▶ EXERCISE
Which lines of the data below hold "תחתוני"? Copy each of them.

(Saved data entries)
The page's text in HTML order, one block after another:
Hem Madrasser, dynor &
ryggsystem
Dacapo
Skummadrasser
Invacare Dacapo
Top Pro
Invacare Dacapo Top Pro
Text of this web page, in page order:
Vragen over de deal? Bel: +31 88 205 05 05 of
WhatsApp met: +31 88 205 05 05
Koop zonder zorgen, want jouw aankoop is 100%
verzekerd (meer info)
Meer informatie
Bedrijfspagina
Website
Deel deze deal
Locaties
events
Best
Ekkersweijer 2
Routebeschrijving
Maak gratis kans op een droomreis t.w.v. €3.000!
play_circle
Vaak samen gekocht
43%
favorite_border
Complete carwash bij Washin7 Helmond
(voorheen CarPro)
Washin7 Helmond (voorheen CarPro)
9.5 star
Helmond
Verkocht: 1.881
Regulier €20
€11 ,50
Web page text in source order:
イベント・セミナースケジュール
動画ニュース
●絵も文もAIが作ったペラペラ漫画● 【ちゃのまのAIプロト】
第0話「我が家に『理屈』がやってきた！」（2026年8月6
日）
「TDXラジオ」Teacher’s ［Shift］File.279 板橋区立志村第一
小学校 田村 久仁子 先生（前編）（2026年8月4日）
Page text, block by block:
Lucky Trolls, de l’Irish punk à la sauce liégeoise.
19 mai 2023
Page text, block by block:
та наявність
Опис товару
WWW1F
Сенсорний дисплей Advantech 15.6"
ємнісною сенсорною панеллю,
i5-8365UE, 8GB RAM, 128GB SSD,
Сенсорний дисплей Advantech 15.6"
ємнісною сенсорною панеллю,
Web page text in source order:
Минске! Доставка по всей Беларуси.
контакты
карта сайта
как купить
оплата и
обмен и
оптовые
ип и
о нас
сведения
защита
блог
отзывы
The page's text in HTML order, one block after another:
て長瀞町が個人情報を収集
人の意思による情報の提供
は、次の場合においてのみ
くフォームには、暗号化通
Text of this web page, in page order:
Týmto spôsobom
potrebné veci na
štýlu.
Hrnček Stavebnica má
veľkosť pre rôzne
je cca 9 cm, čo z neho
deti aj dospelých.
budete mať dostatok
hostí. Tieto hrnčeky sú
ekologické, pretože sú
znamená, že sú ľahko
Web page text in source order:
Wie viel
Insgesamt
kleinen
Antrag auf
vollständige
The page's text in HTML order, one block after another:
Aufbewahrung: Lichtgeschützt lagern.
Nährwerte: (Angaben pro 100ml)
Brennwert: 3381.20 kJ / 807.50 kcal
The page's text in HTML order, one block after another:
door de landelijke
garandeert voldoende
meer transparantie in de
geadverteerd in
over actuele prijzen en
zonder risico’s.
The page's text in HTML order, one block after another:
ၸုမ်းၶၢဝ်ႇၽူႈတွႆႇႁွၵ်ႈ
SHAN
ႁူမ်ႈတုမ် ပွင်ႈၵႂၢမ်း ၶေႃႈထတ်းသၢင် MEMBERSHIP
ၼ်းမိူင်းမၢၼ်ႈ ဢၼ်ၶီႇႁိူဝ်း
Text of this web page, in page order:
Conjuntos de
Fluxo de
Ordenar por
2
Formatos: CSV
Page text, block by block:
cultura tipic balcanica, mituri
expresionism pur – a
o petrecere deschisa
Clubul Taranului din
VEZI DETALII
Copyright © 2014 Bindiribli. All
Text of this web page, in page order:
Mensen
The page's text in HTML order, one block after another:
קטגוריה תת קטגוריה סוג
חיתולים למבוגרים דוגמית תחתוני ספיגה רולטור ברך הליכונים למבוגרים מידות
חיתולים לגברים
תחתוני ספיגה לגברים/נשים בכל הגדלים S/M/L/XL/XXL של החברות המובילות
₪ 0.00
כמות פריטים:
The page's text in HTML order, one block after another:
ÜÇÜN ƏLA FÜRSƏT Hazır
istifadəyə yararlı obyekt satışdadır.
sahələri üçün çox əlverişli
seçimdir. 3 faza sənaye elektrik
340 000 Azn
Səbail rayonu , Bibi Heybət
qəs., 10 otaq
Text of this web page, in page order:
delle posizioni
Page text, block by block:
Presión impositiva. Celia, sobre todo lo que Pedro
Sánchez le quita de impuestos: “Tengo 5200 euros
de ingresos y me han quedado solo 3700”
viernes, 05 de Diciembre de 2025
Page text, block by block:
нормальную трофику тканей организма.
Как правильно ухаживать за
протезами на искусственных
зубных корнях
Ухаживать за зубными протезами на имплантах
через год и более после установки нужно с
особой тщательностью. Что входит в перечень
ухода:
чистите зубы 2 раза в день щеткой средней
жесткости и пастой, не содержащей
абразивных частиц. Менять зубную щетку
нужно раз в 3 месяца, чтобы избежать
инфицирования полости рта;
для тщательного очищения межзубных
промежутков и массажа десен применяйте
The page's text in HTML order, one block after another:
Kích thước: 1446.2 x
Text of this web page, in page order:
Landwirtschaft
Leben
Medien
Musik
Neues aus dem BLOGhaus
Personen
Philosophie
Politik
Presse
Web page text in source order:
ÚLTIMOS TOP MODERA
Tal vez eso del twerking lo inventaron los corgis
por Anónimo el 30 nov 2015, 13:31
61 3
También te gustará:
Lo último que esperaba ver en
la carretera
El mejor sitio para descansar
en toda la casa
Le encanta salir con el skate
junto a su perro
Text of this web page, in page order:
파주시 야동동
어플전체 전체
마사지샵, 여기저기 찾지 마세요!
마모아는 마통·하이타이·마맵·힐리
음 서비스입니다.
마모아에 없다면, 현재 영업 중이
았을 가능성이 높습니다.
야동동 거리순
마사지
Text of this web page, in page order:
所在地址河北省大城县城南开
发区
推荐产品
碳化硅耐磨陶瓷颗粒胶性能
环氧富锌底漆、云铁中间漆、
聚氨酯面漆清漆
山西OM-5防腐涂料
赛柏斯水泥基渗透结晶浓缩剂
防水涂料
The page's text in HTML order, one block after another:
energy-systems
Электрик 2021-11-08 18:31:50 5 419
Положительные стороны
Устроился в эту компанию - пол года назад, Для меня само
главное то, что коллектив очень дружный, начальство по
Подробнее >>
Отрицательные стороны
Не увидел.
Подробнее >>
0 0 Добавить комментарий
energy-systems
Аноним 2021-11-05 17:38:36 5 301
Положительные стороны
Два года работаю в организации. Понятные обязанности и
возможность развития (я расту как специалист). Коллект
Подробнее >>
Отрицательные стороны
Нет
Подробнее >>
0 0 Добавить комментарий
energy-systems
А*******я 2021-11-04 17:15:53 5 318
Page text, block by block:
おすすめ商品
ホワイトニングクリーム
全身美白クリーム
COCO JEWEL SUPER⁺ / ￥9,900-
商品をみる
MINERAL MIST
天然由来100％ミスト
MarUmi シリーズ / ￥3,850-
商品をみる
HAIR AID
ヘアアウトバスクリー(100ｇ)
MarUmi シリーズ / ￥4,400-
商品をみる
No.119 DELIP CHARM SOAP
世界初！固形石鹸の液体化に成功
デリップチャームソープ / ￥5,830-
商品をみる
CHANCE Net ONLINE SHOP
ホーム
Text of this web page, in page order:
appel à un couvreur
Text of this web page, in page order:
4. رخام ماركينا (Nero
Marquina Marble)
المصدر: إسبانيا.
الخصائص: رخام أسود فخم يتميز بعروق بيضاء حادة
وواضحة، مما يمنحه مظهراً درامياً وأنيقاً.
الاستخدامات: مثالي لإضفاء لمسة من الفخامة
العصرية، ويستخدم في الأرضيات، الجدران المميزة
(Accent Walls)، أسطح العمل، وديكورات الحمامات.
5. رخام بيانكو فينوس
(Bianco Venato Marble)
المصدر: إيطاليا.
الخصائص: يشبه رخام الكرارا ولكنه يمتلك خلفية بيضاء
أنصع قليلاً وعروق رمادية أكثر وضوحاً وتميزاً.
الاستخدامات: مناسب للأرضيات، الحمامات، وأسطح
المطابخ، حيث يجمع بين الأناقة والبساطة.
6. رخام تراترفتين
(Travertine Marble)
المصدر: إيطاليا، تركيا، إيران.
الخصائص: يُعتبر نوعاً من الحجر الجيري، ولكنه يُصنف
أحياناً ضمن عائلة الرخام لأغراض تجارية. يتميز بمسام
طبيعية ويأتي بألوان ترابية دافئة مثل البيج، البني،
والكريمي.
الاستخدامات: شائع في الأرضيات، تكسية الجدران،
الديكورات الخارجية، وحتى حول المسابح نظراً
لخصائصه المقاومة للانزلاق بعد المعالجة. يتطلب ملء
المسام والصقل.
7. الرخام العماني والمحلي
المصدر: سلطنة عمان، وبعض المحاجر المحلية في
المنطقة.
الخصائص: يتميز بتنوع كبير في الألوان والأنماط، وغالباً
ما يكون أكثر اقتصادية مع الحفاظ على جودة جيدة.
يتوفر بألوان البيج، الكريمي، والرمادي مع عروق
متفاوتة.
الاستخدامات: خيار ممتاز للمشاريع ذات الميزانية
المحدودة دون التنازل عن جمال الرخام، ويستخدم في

▶ ANSWER TO THIS EXERCISE
חיתולים למבוגרים דוגמית תחתוני ספיגה רולטור ברך הליכונים למבוגרים מידות
תחתוני ספיגה לגברים/נשים בכל הגדלים S/M/L/XL/XXL של החברות המובילות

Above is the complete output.